Attached is my first shot at getting that R10K pipeline description from gcc-3.4.x ported over to gcc-4. The initial work was done on gcc-4.0.2, but checking between 4.0, 4.1, and 4.2, the changes needed to match it to HEAD seemed relatively minor (imul3 additions, etc). I'm not sure how well this fits into gcc itself, as I haven't really tested it insofar as to whether it generates fitting code (MIPS asm isn't something I'm skilled in).

What I can say, is I have tested it in compiling gcc, and building several userland packages with, notably glibc, and it seems to have passed that, so I suspect that's a decent first start.

Some other observations, noted below, point out some things that probably need repair on in this patch, so feedback is appreciated:

*  DFA statistics seem to indicate my r10k_fp automaton is *way* out
   of whack.  See:

     Automaton `r10k_fp'
          6052 NDFA states,          20004 NDFA arcs
          6052 DFA states,           20004 DFA arcs
          5714 minimal DFA states,   19098 minimal DFA arcs
           284 all insns         11 insn equivalence classes
     23453 transition comb vector els, 62854 trans table els: use comb vect
     23453 state alts comb vector els, 62854 state alts table els: use comb vect
     62854 min delay table els, compression factor 1

   The other statistics for the remaining MIPS automatons barely crack ~1000
   for any of the above numbers, so I think I've got something specified
   incorrectly in the use of that automaton and it's associated cpu_units.


* As the comments in the patch indicate, there are some bits of the R10K I couldn't quite figure out how to model properly with the DFA description.
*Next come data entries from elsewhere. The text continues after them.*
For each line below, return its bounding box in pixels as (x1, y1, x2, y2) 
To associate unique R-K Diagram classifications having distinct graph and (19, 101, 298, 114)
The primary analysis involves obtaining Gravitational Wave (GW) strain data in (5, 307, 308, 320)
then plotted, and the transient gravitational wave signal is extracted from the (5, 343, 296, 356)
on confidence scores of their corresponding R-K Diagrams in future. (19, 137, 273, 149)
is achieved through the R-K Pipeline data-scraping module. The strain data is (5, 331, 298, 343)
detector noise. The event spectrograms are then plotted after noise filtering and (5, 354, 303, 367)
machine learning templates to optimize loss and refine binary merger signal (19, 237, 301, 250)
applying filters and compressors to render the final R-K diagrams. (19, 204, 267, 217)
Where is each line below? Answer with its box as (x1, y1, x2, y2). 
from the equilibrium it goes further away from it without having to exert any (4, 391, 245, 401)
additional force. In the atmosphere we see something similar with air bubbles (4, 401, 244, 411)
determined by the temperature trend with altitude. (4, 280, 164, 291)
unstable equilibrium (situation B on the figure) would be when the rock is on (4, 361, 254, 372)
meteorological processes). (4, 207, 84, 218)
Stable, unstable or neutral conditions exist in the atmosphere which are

If anyone has pointers on fixing this up or representing them in DFA format, I'm all ears:

	* R10K Branch unit is separate from, but a part of ALU1, and can do
	  one branch per cycle.  Unsure how to implement this, since I'm not
	  sure if it's only the branch unit being busy for 1 cycle, or all
	  of ALU1 as well.

	* Also unsure if the branch unit handles jump & calls (which
	  are unconditional, whereas branch is conditional according to
	  the mips.md description).  R10K manual specifies the brancher
	  handles conditional branches, but doesn't specify whether this
	  includes unconditional cousins, like jump or call.
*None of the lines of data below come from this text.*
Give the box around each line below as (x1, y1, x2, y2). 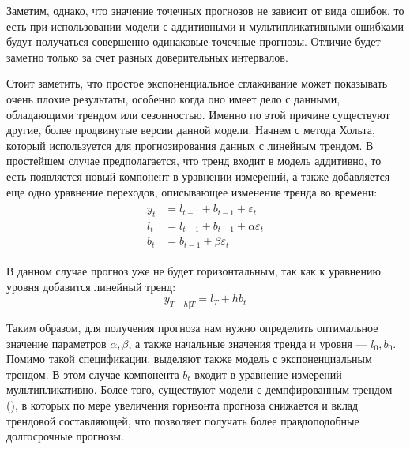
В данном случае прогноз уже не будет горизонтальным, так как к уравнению (6, 262, 382, 279)
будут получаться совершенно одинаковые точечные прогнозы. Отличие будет (6, 33, 381, 50)
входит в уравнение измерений (194, 365, 342, 382)
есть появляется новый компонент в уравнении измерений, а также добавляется (6, 167, 390, 184)
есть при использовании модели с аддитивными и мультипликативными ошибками (6, 17, 404, 34)
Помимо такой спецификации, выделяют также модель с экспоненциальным (6, 350, 372, 367)
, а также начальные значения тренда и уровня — (128, 335, 367, 351)
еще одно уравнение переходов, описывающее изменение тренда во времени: (6, 183, 378, 200)

	* mtc1/dmtc1 is handled by ALU1, while mfc1/dmfc1 is handled by
	  the fp-multiplier.  I followed the method used in sb1.md on
	  splitting the 'xfer' type into the two instructions, but I'm
	  unsure if this is done properly.

	* For mult/dmult/div/ddiv/unsigned; these instructions can
	  execute one cycle earlier if using register Lo, but I'm
	  unsure on proper detection of this (using match_operand and
	  lo_operand).  It appears match_operand takes a specific
	  operand 'n' to pass to lo_operand to check, but I'm not sure
	  which operand offset to pass, and whether every instruction
	  has the operand representing Lo in the same offset (i.e., 0
	  or 1).

	* For integer division, ALU2 remains busy for the remainder of the
	  divide operation.  The define_insn_reservation example provided
	  in the Internals manual seems to describe a very similar scenario,
	  but I was unsure because both the insn reservation and the cpu_unit
	  were named "div", so the dual naming makes the example a little
	  less clear on how this is to be implemented.

	* Fp division and square root are technically handled by separate
	  execution units that can operate in parallel.  However, both of
	  these units share their issue and completion logic with the fp
	  multiplier.  My understanding of this and of DFA is thus that if
	  the multiplier is busy, it won't be able to issue or handle a
	  completion from either of these two units.  So for this section
	  I used the DFA setup which I *think* implies sending the insn
	  only if both units are free.  But this may explain the absurd DFA
	  statistics, so some sanity checking here would be welcome.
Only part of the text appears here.